Trafigura will pay US$55 million for benchmark manipulation…

Trafigura will pay US$55 million for benchmark manipulation…
Trafigura will pay US$55 million for benchmark manipulation…

Bloomberg — Trafigura Group has agreed to pay $55 million to settle allegations by the U.S. Commodity Futures Trading Commission (CFTC) that it manipulated a benchmark index of fuel oil and prevented its employees from cooperating with regulators.

The case is the latest in a series of recent allegations of wrongdoing affecting Trafigura, one of the world’s largest commodities traders, after it declared in March guilty of bribing Brazilian oil officials and in December was indicted by Swiss prosecutors for alleged corruption in Angola. They also mark the latest move by the CFTC, which has historically focused on futures markets, to pursue irregularities by physical commodity traders.

Also read: Trafigura pleads guilty to decade of Brazil oil bribery

The CFTC filed three separate allegations of wrongdoing against Trafigura on Monday.

He said that the commercial house improperly obtained non-public information related to the gasoline market from a Mexican trading firm between 2014 and 2019. He said that the company manipulated the Platts benchmark index of the fuel oil American to benefit its positions in derivatives.
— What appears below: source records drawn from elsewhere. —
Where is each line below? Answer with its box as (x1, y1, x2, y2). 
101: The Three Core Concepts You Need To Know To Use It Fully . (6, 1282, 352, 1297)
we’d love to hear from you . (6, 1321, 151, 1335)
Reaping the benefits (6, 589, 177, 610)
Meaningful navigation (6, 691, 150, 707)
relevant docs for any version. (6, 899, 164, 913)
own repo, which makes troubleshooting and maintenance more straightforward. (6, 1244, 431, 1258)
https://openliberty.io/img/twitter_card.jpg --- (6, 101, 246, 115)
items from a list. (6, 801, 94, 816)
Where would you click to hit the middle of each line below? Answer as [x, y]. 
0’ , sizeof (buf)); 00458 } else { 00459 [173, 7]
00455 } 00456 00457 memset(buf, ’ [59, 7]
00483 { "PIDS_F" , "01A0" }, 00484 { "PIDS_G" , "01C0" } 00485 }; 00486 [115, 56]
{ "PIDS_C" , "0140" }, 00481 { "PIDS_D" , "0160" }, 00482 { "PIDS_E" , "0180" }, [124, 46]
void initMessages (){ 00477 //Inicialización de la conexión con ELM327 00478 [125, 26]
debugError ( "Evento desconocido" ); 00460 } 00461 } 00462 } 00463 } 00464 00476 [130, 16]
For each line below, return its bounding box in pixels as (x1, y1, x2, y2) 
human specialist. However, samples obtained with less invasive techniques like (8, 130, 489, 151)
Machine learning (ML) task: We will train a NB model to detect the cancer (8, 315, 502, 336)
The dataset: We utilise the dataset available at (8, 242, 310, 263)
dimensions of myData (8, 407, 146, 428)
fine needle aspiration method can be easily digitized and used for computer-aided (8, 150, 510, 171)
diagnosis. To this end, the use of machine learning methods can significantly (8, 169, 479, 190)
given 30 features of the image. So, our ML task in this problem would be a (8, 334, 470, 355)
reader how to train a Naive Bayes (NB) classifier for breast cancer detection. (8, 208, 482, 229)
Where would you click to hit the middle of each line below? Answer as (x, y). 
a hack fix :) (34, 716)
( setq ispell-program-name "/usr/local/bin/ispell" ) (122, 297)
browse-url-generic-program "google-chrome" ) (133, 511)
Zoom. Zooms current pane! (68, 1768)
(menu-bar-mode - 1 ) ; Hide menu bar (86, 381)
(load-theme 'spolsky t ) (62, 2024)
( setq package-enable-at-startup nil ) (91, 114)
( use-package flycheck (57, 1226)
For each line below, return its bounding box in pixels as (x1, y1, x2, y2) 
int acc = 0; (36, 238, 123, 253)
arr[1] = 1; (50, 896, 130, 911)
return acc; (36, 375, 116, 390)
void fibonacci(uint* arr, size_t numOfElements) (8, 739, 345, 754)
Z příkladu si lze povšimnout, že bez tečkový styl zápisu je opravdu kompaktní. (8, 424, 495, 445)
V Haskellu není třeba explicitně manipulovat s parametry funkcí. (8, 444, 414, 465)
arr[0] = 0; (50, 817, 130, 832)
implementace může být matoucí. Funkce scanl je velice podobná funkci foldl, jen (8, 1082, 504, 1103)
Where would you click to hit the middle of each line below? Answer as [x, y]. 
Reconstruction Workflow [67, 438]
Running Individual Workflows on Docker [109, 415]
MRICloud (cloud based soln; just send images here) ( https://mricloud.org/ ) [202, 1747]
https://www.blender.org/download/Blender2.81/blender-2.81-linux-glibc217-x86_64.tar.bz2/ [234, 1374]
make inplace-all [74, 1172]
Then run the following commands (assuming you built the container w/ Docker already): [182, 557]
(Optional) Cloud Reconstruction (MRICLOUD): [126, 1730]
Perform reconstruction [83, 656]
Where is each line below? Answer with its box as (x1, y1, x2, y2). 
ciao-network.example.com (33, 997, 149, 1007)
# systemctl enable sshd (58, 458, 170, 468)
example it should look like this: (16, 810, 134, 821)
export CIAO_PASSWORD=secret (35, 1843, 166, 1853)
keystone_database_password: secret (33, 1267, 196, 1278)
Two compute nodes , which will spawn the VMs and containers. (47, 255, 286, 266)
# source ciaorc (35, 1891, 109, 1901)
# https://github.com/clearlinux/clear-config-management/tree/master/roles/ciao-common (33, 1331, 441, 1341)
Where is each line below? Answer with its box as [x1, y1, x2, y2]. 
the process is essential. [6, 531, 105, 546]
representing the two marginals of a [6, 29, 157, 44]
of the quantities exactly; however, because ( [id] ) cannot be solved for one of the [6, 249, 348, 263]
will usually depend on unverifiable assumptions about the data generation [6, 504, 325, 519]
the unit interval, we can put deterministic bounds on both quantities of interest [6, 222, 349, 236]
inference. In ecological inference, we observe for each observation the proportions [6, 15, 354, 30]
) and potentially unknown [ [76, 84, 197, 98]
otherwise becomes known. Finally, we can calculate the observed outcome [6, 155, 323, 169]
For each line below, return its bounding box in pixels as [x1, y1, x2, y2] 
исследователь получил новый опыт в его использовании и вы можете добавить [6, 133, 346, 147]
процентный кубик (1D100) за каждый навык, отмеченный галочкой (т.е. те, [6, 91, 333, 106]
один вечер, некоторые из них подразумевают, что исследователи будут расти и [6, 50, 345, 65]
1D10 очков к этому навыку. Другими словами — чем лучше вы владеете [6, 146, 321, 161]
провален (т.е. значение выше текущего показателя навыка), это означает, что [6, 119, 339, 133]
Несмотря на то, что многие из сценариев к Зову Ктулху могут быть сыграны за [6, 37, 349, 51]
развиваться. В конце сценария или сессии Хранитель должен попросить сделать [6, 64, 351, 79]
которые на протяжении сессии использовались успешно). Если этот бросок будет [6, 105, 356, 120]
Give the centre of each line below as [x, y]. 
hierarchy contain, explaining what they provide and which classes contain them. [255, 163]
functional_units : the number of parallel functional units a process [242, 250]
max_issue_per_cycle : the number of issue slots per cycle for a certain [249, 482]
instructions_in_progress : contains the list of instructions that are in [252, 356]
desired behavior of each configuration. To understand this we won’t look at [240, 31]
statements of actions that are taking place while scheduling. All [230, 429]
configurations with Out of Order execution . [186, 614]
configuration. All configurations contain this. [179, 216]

And he said that Trafigura interfered with communications with complainants by requiring employees to sign agreements containing non-disclosure clauses.

Trafigura neither admitted nor denied the regulator’s allegations in agreeing to settle the case. “Since the period in question, Trafigura has voluntarily undertaken significant steps to improve its compliance programme,” the company said in a statement.

The CFTC order did not name the “Mexican business entity” from which Trafigura obtained non-public information, but it did describe the lengths to which the individuals involved went to avoid discovery.

Also read: Ecuador oil executive says Trafigura paid him bribes

“Certain Trafigura traders understood the sensitivity of improperly obtained confidential information and took steps to keep it secret,” according to the CFTC. “Sometimes, The documents were delivered by hand from Mexico to the United States in paper formatwithout leaving electronic evidence that Trafigura had the information.”

The order did not identify any individual operators or accuse them of wrongdoing. A Trafigura spokesperson declined to say whether the individuals in question were still working at the company.

Trafigura is the latest major trading company to be accused of manipulating US fuel oil prices. The CFTC previously accused its rivals Vitol Group and Glencore Plc to manipulate the same market. As in those cases, Trafigura was accused of manipulating physical references published by S&P Global Platts.

In February 2017, Trafigura bid heavily on high-sulfur fuel oil from the US Gulf Coast during the Platts “window”, a key liquidity point on which the benchmark is based. It bought 80 cargoes, or 3.6 million barrels, in the window, more than it had ever bought before in a single month.

The CFTC said this buying strategy benefited Trafigura’s derivatives positions, which would benefit from a rise in the benchmark index.

“Trafigura’s almost exclusive use of the Platts window to supply large quantities of fuel oil in one month was a departure from its previous conduct, and large volume created artificially high values of the USGC HSFO Benchmark throughout February 2017 that did not reflect ordinary forces of supply and demand,” the CFTC said.

See more: Oil demand will grow less than expected this year, according to the IEA

Finally, the CFTC said Trafigura had illegally prevented people from communicating with its staff by requiring its employees to sign agreements with non-disclosure clauses that did not include any exceptions for communicating with law enforcement or regulators. The CFTC said it was the first time a company had been accused of interfering with whistleblower communications.

CFTC commissioners Summer Mersinger and Caroline Pham, both Republicans, issued statements criticizing the allegation related to the employee agreements. Mersinger argued that the agency was “falling victim to regulating by enforcement” and should have been more explicit about its requirements around nondisclosure agreements.

Trafigura said that would modify the non-disclosure clauses in its contracts to make clear that they did not limit communications with government authorities about possible violations of the law.